- [What to do] Scan the entries below for the word "jumlah" and copy every line in which it occurs.

Data excerpts:
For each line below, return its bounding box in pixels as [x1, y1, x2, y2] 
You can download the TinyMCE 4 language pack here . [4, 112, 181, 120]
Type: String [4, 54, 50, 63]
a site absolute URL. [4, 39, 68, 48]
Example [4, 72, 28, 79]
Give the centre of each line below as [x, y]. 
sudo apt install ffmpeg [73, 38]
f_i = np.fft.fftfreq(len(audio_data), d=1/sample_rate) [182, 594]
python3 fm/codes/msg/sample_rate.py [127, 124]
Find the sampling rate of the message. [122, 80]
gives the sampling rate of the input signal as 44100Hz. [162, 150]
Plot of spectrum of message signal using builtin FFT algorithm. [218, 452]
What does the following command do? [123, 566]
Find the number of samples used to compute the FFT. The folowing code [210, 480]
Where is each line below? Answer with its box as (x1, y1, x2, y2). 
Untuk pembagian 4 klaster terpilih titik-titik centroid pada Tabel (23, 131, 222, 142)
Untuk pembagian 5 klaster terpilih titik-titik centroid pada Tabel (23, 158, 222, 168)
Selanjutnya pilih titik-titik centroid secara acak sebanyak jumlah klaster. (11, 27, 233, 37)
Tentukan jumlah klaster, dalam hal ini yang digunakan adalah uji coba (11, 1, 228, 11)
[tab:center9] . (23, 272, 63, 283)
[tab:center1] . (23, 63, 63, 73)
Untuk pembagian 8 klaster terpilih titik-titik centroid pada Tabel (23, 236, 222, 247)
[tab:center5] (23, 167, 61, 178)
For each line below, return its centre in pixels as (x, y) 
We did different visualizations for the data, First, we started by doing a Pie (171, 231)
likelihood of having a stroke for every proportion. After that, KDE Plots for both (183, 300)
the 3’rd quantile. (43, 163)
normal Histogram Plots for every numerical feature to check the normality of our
==
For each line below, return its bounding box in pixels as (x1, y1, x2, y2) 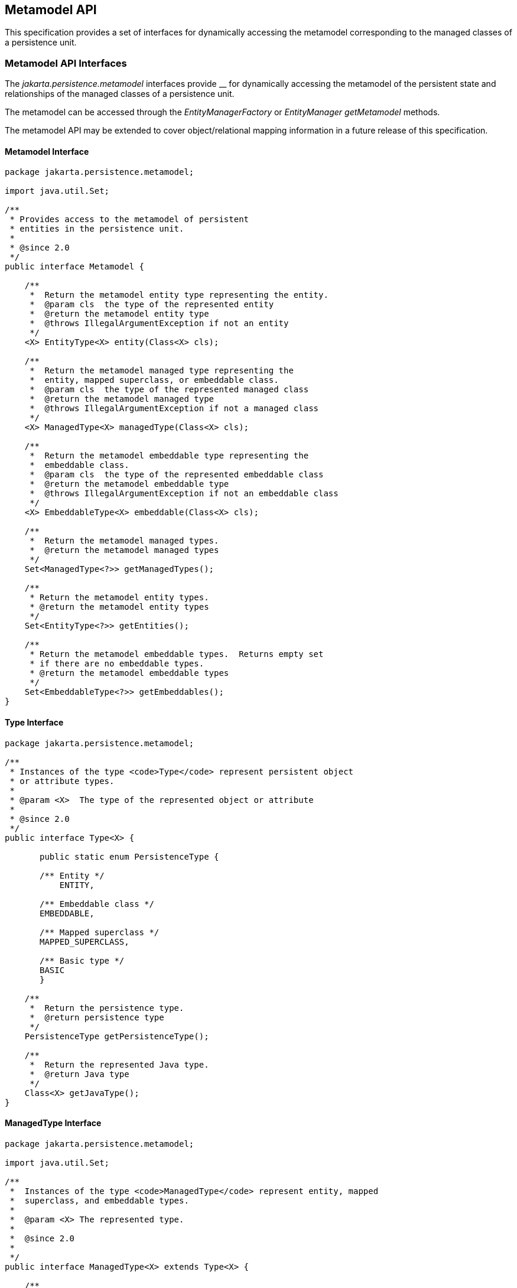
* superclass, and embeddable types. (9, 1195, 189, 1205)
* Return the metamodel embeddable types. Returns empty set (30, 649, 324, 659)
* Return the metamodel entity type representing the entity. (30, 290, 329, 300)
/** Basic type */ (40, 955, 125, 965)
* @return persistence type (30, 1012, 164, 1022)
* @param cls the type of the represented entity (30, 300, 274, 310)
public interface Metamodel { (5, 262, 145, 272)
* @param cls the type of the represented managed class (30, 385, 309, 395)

- [Answer section]
Selanjutnya pilih titik-titik centroid secara acak sebanyak jumlah klaster. (11, 27, 233, 37)
Tentukan jumlah klaster, dalam hal ini yang digunakan adalah uji coba (11, 1, 228, 11)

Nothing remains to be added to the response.